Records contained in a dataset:
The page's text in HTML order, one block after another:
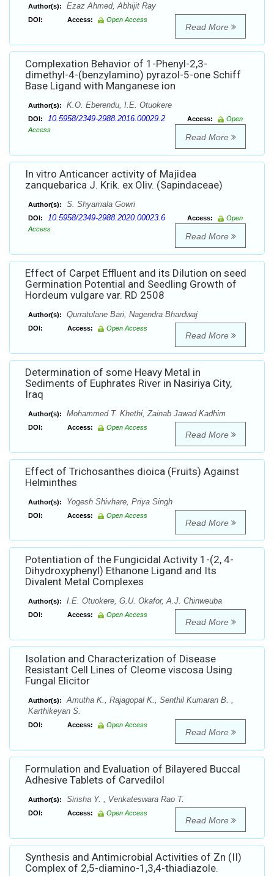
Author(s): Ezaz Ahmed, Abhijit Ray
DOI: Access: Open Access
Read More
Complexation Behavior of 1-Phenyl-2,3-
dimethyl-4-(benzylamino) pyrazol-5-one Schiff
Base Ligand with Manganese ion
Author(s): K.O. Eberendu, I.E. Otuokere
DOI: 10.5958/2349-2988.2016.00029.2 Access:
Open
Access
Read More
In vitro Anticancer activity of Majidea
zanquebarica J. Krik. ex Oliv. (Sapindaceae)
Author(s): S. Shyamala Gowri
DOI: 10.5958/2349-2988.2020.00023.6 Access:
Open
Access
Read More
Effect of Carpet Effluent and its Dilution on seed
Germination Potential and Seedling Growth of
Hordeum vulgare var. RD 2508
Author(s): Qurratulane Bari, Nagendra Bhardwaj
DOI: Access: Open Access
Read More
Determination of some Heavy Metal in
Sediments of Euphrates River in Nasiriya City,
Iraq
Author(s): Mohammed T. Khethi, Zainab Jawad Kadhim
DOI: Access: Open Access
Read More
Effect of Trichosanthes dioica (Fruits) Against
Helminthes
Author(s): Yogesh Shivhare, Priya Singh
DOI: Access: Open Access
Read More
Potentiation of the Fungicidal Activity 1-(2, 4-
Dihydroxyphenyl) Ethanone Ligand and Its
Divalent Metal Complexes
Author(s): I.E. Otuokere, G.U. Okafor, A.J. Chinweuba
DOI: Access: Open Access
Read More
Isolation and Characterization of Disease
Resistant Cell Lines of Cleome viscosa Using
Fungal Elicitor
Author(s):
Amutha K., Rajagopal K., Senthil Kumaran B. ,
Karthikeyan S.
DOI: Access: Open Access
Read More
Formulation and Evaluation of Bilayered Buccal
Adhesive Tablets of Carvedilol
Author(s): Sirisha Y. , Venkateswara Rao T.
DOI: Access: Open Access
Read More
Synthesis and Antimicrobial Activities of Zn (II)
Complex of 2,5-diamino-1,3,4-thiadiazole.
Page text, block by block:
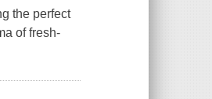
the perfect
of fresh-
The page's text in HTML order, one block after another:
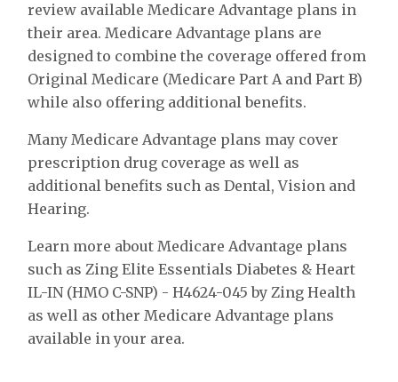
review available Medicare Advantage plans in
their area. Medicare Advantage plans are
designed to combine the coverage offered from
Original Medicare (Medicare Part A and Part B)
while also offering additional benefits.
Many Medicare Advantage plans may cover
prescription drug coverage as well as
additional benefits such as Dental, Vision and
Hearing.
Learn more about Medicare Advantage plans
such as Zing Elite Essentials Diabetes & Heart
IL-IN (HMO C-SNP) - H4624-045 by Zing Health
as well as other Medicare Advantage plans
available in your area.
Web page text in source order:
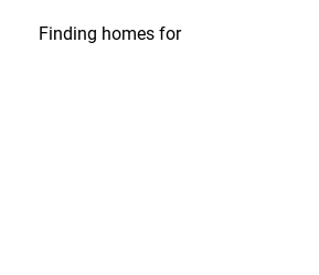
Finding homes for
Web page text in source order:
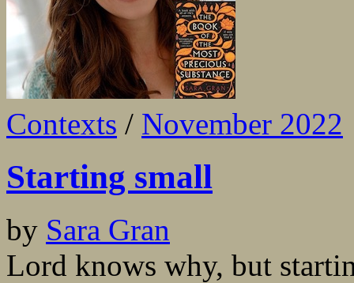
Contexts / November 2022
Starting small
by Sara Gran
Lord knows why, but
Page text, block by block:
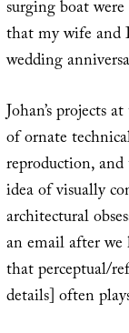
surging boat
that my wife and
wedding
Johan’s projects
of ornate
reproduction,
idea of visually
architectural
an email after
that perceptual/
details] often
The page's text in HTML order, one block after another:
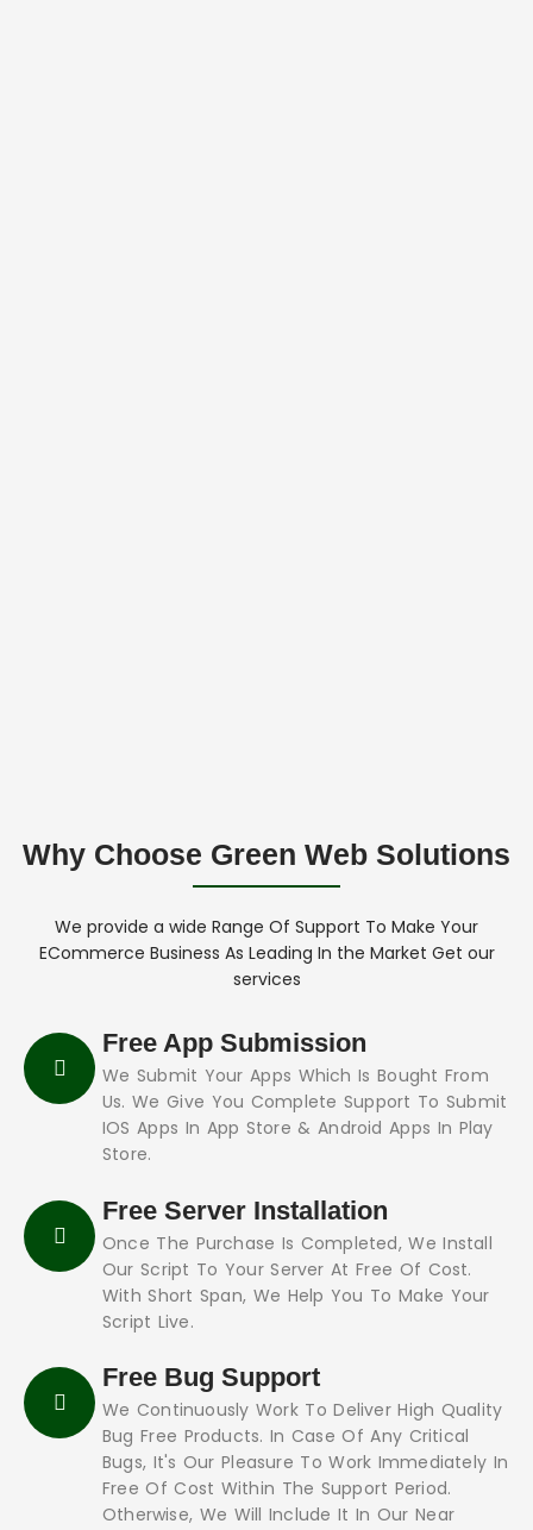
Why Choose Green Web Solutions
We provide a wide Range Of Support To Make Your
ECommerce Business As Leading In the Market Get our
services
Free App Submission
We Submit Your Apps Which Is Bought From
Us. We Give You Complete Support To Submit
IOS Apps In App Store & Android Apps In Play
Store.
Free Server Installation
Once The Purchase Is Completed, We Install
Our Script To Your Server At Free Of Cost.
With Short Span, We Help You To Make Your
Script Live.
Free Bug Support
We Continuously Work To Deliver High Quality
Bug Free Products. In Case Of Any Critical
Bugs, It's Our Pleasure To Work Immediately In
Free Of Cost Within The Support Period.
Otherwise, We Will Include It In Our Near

▶ [WHAT YOU HAVE TO DO]: Both the line above containing "Author(s): I.E. Otuokere, G.U." and the line containing "Bug Free Products. In Case Of Any Critical" belong in the copy, along with every line between them; print these exactly and omit the pictures.

▶ [SOLUTION TO THIS EXERCISE]:
Author(s): I.E. Otuokere, G.U. Okafor, A.J. Chinweuba
DOI: Access: Open Access
Read More
Isolation and Characterization of Disease
Resistant Cell Lines of Cleome viscosa Using
Fungal Elicitor
Author(s):
Amutha K., Rajagopal K., Senthil Kumaran B. ,
Karthikeyan S.
DOI: Access: Open Access
Read More
Formulation and Evaluation of Bilayered Buccal
Adhesive Tablets of Carvedilol
Author(s): Sirisha Y. , Venkateswara Rao T.
DOI: Access: Open Access
Read More
Synthesis and Antimicrobial Activities of Zn (II)
Complex of 2,5-diamino-1,3,4-thiadiazole.
Page text, block by block:
the perfect
of fresh-
The page's text in HTML order, one block after another:
review available Medicare Advantage plans in
their area. Medicare Advantage plans are
designed to combine the coverage offered from
Original Medicare (Medicare Part A and Part B)
while also offering additional benefits.
Many Medicare Advantage plans may cover
prescription drug coverage as well as
additional benefits such as Dental, Vision and
Hearing.
Learn more about Medicare Advantage plans
such as Zing Elite Essentials Diabetes & Heart
IL-IN (HMO C-SNP) - H4624-045 by Zing Health
as well as other Medicare Advantage plans
available in your area.
Web page text in source order:
Finding homes for
Web page text in source order:
Contexts / November 2022
Starting small
by Sara Gran
Lord knows why, but
Page text, block by block:
surging boat
that my wife and
wedding
Johan’s projects
of ornate
reproduction,
idea of visually
architectural
an email after
that perceptual/
details] often
The page's text in HTML order, one block after another:
Why Choose Green Web Solutions
We provide a wide Range Of Support To Make Your
ECommerce Business As Leading In the Market Get our
services
Free App Submission
We Submit Your Apps Which Is Bought From
Us. We Give You Complete Support To Submit
IOS Apps In App Store & Android Apps In Play
Store.
Free Server Installation
Once The Purchase Is Completed, We Install
Our Script To Your Server At Free Of Cost.
With Short Span, We Help You To Make Your
Script Live.
Free Bug Support
We Continuously Work To Deliver High Quality
Bug Free Products. In Case Of Any Critical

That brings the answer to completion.